Fentress-Williams uses Exodus and music to assert that it’s important to tell a biblical story but the story should be told from the perspective of remixing than sampling. She states remixing “is another version of the song, once distinct from the original in that different tracks are realized and often appears on the same CD” [81]. She emphasizes that in remixing the complete story is available, but emphasis is placed from the perspective of the person telling the story. [81] Compared to remixing, she states sampling is taking a small segment of a recording and repeating it. She implies here that most would believe that the sample is the original song if they were unaware that it wasn’t. Fentress-Williams states the danger in sampling is “subsequent generations do not know the song in its entirety, the original artist, or the context.” [81]
She uses remixing in providing examples where often emphasis is not placed on the major flaws and strengths of characters in the Exodus. For example, she talks about how some have called many African-American male leaders the “Moses” of the day.

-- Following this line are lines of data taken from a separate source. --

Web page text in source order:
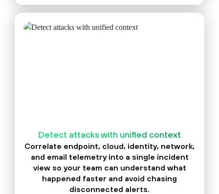
Detect attacks with unified context
Correlate endpoint, cloud, identity, network,
and email telemetry into a single incident
view so your team can understand what
happened faster and avoid chasing
disconnected alerts.
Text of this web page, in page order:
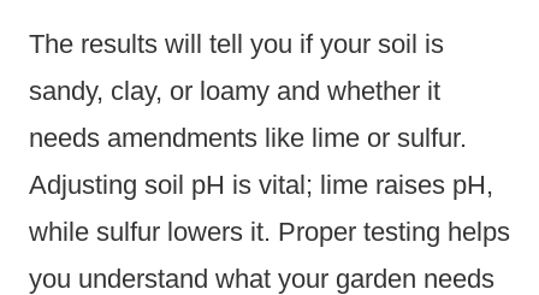
The results will tell you if your soil is
sandy, clay, or loamy and whether it
needs amendments like lime or sulfur.
Adjusting soil pH is vital; lime raises pH,
while sulfur lowers it. Proper testing helps
you understand what your garden needs
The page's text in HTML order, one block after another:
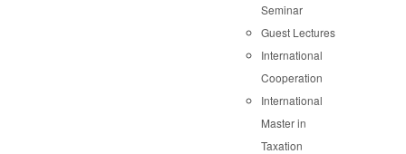
Seminar
Guest Lectures
International
Cooperation
International
Master in
Taxation
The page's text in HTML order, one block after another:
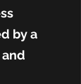
by a
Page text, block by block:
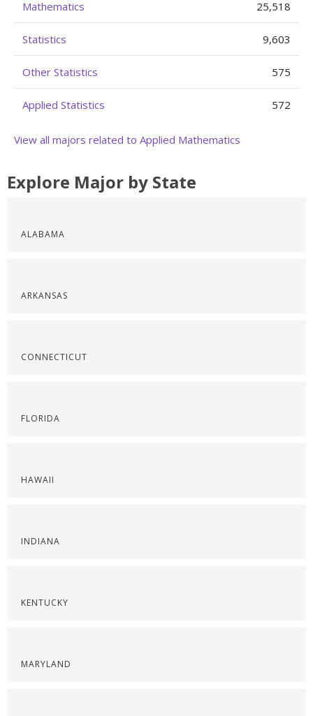
Mathematics 25,518
Statistics 9,603
Other Statistics 575
Applied Statistics 572
View all majors related to Applied Mathematics
Explore Major by State
ALABAMA
ARKANSAS
CONNECTICUT
FLORIDA
HAWAII
INDIANA
KENTUCKY
MARYLAND
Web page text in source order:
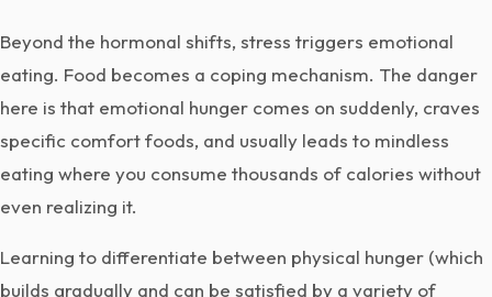
Beyond the hormonal shifts, stress triggers emotional
eating. Food becomes a coping mechanism. The danger
here is that emotional hunger comes on suddenly, craves
specific comfort foods, and usually leads to mindless
eating where you consume thousands of calories without
even realizing it.
Learning to differentiate between physical hunger (which
builds gradually and can be satisfied by a variety of
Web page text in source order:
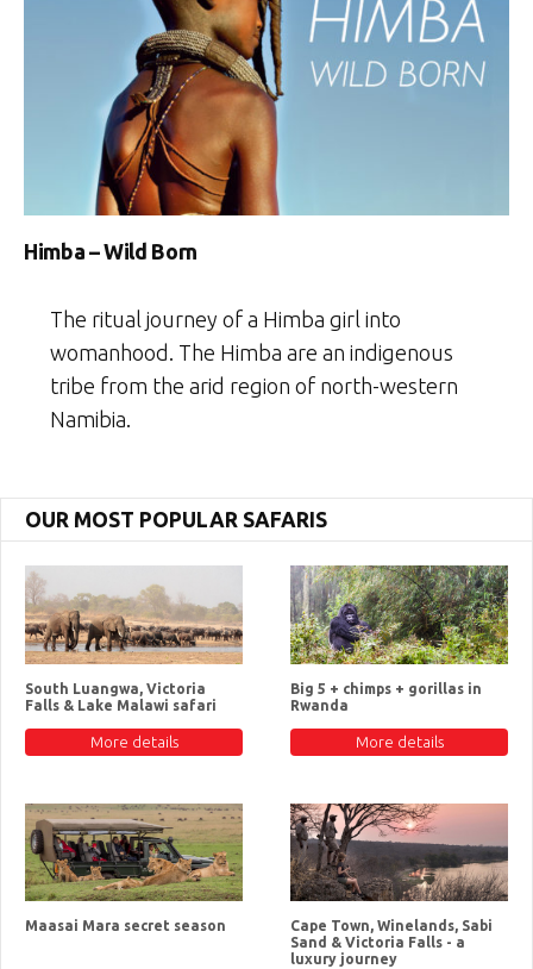
Himba – Wild Born
The ritual journey of a Himba girl into
womanhood. The Himba are an indigenous
tribe from the arid region of north-western
Namibia.
OUR MOST POPULAR SAFARIS
South Luangwa, Victoria
Falls & Lake Malawi safari
More details
Big 5 + chimps + gorillas in
Rwanda
More details
Maasai Mara secret season
Cape Town, Winelands, Sabi
Sand & Victoria Falls - a
luxury journey
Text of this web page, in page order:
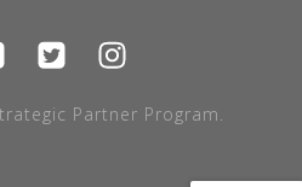
Partner Program.
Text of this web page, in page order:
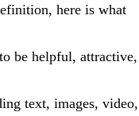
here is what
be helpful, attractive,
text, images, video,
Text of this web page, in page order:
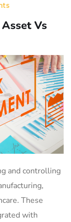
Vs
and controlling
These
with
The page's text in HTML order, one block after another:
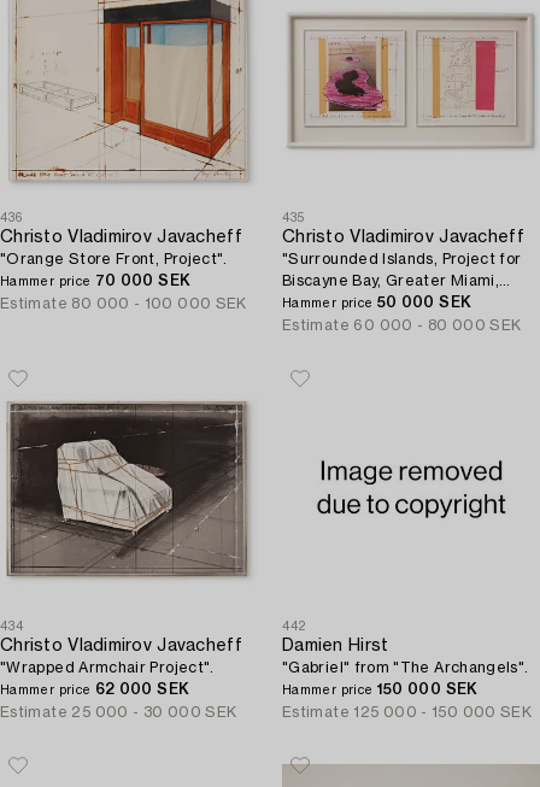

She asserts that those who hold Moses in high esteem don’t realize that Moses never made had peace with his role of being a prophet and that Exodus depicted him as “a recipient of liberation and not the liberator”. [82] Fentree-Williams suggests that these people who hold Moses in high esteem don’t recognize women in Exodus as agents of redemption.
I think Fentress-Williams was effective in using the music concepts of remixing and sampling to highlight that the story of Exodus should be told, but should also be viewed from others’ social locations for insightfulness.